Level 2: Other than quoted prices included in Level 1 inputs that are observable for the asset or liability, either directly or indirectly, for substantially the full term of the asset or liability.

Level 3: Unobservable inputs for the asset or liability used to measure fair value to the extent that observable inputs are not available, thereby allowing for situations in which there is little, if any, market activity for the asset or liability at measurement date.

The fair value hierarchy also requires an entity to maximize the use of observable inputs and minimize the use of unobservable inputs when measuring fair value.

Recently adopted accounting pronouncements

ASU No. 2023-09, Income Taxes (Topic 740): Improvements to Income Tax Disclosures

In December 2023, the FASB issued ASU No. 2023-09, Income Taxes (Topic 740): Improvements to Income Tax Disclosures (ASU 2023-09), which improves the transparency of income tax disclosures by requiring consistent categories and greater disaggregation of information in the effective tax rate reconciliation and income taxes paid disaggregated by jurisdiction. It also includes certain other amendments to improve the effectiveness of income tax disclosures. This guidance will be effective for the annual periods beginning the year ended December 31, 2025. Early adoption is permitted. Upon adoption, the guidance can be applied prospectively or retrospectively.
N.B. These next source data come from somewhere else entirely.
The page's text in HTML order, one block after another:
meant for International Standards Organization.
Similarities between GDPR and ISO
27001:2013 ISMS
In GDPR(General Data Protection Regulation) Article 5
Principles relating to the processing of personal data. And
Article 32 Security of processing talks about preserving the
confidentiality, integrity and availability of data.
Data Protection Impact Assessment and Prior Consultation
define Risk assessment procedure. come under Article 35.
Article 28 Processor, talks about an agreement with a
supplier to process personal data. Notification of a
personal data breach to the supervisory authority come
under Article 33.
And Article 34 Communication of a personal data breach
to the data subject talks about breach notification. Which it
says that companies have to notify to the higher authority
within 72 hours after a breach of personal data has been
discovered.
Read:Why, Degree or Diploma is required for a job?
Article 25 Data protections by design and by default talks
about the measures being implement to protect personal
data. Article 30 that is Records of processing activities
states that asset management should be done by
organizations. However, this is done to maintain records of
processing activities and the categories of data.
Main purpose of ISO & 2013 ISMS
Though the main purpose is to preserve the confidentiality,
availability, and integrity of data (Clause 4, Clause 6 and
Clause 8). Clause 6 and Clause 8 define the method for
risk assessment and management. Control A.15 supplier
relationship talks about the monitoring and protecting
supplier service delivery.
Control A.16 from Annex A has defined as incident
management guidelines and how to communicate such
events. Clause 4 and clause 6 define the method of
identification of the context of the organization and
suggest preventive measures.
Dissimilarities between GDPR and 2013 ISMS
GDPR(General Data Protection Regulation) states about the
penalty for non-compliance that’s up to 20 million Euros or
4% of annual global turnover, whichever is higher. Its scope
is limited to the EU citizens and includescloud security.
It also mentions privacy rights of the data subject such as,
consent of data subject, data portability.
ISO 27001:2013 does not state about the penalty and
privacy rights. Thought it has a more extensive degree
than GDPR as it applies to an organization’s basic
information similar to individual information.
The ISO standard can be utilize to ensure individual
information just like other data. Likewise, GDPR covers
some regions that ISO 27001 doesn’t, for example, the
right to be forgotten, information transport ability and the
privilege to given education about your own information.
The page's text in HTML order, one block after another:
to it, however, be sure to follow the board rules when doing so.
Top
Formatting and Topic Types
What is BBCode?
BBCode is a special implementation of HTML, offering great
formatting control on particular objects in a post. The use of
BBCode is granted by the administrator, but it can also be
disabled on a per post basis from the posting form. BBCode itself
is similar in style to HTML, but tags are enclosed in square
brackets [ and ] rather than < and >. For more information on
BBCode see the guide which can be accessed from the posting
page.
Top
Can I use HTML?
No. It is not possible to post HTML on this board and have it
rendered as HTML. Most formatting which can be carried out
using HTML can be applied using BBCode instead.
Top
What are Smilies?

The Company adopted ASU 2023-09 for the year ended December 31, 2025 on a prospective basis; adoption did not affect the amounts recognized in the consolidated financial statements, and the Company has updated its income tax disclosures to reflect the new requirements, including expanded effective tax rate reconciliation categories and disaggregation of income taxes paid by jurisdiction.

Recently Issued Accounting Standards

ASU 2024-03, Income Statement-Reporting Comprehensive Income-Expense Disaggregation Disclosures

In November 2024, the FASB issued ASU 2024-03, which requires public business entities to disclose, on an annual and interim basis, disaggregated information about certain income statement expense line items in the notes to the financial statements. Public business entities are required to apply the guidance prospectively and may elect to apply it retrospectively. This ASU is effective for fiscal years beginning after December 15, 2026, and interim periods within fiscal years beginning after December 15, 2027. The Company is currently evaluating the effect of adopting this new accounting pronouncement.
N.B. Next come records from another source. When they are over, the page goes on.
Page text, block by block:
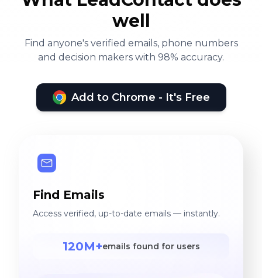
well
Find anyone's verified emails, phone numbers
and decision makers with 98% accuracy.
Add to Chrome - It's Free
Find Emails
Access verified, up-to-date emails — instantly.
120M+emails found for users
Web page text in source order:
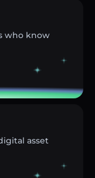
who know
asset
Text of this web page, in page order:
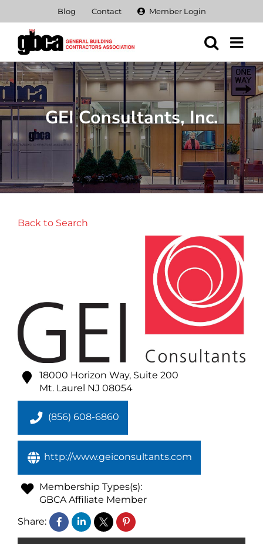
content
Blog Contact Member Login
GEI Consultants, Inc.
Back to Search
18000 Horizon Way, Suite 200
Mt. Laurel NJ 08054
(856) 608-6860
http://www.geiconsultants.com
Membership Types(s):
GBCA Affiliate Member
Share:
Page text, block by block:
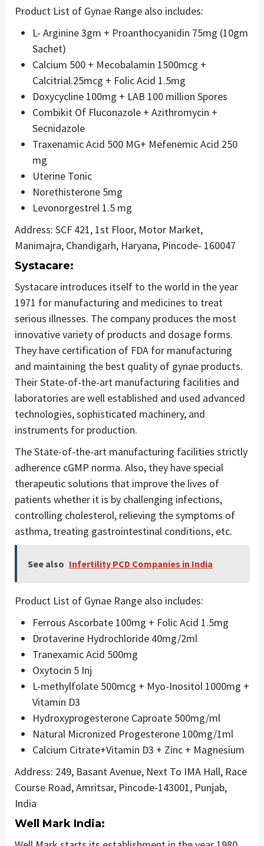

ASU 2025-05, Financial Instruments - Credit Losses (Topic 326): Measurement of Credit Losses for Accounts Receivable and Contract Assets

In July 2025, the FASB issued ASU 2025-05, which amends ASC 326-20 to provide a practical expedient related to the estimation of expected credit losses for current accounts receivable and current contract assets that arise from transactions accounted for under ASC 606. The practical expedient permits all entities to assume that current conditions as of the balance sheet date do not change for the remaining life of the asset. The amendments are effective for annual periods beginning after December 15, 2025. Early adoption is permitted. The Company is currently evaluating the impact of the new guidance on its consolidated financial statements and related disclosures.

ASU 2025-11, Interim Reporting (Topic 270) Narrow-Scope Improvements

In December 2025, the FASB issued ASU 2025-11, which is intended to clarify the applicability of interim reporting guidance and addresses the form and content of interim financial statements and interim disclosure requirements. ASU 2025-11 is effective for interim reporting periods within annual reporting periods beginning after December 15, 2027, and early adoption is permitted. The Company is currently evaluating the impact of this ASU on its consolidated financial statements and related disclosures.